В ноябре на Преображенском рынке у спекулянтов стакан махорки стоил уже 10 рублей. «Люди курят хмель, вишневый лист и чай. После чайной папиросы – рвоты и головная боль. В начале войны Мосторг с добра ума расшвыривал запасы табака. Он продавался везде и повсюду… Спички тоже были разбазарены возмутительным образом… И все это безобразие проходит у нас безнаказанно Мосторгу. Доколе?»
Почему-то советский человек всегда и во всем винил работников торговли. Неужели они решали вопросы карточной системы или они отвечали за вечный дефицит? Но именно они были выбраны в качестве непременных персонажей всех фельетонов, иначе кого же высмеивать? Потом их даже в мирное время стали расстреливать. Извечный вопрос: кто виноват? Ясно, что не Мосторг.
Спекулянтов наказывали: за пачку махорки – пять лет тюрьмы. Столько же бабе, продававшей папиросы вроссыпь. Продававшему на рынке папиросы товарищей по заводу– 10 лет с конфискацией. Тем не менее люди наживались на слабостях других. «Сосед уныло сообщил, что купил у спекулянта за 45 рублей 100 граммов махорки в тщательно запакованном пакете. Дома обнаружил, что внутри сено. „Я чуть с ума не сошел. А может быть, и сошел“… В аптеках нельзя купить сухой ромашки и шалфея: все пошло на курево, курят череду и дубовый лист» (декабрь 1941 года). «В кино на экране актер закуривает папиросу. В зале кричат: „Оставь докурить!“».
Тамара Рудковская тогда была высокая, очень худая, почти зеленого цвета девушка: с началом войны у нее начался туберкулез. Однако в обеденный перерыв она часто с «козьей ножкой» демонстративно ходила по цеху. Самокрутка была совершенно пустая – просто кусок свернутой газеты. Рабочие сочувствовали такой молоденькой, но втянувшейся в курение даме, не забывали включить ее в список курящих на месяц: на заводе выдавали махорку – 1/8 от пачки. Тамара эту махорку относила на Преображенский рынок и обменивала на молоко.

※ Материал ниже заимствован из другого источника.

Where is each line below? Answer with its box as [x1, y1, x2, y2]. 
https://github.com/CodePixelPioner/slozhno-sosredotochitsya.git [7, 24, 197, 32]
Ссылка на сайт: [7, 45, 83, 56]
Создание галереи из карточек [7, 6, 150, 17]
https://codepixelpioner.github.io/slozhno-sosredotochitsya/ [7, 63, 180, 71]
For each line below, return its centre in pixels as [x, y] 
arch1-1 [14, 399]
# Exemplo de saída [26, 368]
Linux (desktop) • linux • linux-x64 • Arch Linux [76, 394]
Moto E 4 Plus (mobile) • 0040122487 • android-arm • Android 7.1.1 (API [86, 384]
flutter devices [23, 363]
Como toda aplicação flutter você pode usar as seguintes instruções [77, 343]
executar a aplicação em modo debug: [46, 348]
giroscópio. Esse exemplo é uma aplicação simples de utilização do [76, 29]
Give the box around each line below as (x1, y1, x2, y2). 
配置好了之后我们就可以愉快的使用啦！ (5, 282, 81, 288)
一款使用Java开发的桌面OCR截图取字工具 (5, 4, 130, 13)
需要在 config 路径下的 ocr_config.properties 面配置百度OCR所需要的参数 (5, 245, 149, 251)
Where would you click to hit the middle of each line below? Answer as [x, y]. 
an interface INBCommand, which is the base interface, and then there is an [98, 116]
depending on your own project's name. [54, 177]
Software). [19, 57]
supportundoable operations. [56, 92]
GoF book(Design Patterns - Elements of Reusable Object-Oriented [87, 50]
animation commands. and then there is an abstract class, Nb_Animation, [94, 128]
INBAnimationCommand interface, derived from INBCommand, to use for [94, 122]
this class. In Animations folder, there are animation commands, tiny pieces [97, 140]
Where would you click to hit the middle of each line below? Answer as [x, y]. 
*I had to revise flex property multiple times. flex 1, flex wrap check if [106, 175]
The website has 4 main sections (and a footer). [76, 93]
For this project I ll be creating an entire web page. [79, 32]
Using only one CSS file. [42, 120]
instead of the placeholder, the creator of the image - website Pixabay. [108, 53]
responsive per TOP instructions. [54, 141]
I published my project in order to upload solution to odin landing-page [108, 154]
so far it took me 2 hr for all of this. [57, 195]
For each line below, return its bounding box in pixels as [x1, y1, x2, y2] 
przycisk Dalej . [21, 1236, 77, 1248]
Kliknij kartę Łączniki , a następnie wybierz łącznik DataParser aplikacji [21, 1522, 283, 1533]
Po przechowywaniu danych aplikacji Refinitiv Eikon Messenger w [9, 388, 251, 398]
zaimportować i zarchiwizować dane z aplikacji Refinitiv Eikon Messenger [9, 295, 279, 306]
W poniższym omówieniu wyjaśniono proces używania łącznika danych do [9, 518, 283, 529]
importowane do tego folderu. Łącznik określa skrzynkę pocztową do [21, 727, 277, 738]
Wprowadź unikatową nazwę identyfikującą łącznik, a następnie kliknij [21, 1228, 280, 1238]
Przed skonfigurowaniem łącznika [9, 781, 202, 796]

Весной 1942 года на улице нередко можно было увидеть мужчин с лупой в руках: наводя солнце на растрепанную папиросу, они ее зажигали. Или «на манер средневекового запорожца куском стали высекали из камушка искры, чтобы заставить тлеть примитивный трут, сделанный из старого бинта» (Вержбицкий).
Этот праздник москвичи отмечали, несмотря ни на что. Уже в середине декабря 1941 года нарасхват шли елочные украшения. ВЦСПС и Моссовет устраивали елки для детей в ста помещениях с концертами, подарками и встречами с красноармейцами. На улицах Москвы продавались зеленые елки из неоккупированного Подмосковья.
Но в середине декабря 1941 года Вержбицкий записал: «А в общем, в эти дни побед и разгрома немцев под Москвой не видно особенного ликования. Радуются все очень сдержанно. Москвичи еще только начинают по-настоящему понимать, какое бедствие ожидало их и от какого несчастья они освобождены. Такие величественные события доходят до нашего чувства и до сознания, когда время несколько отодвинет их в прошлое».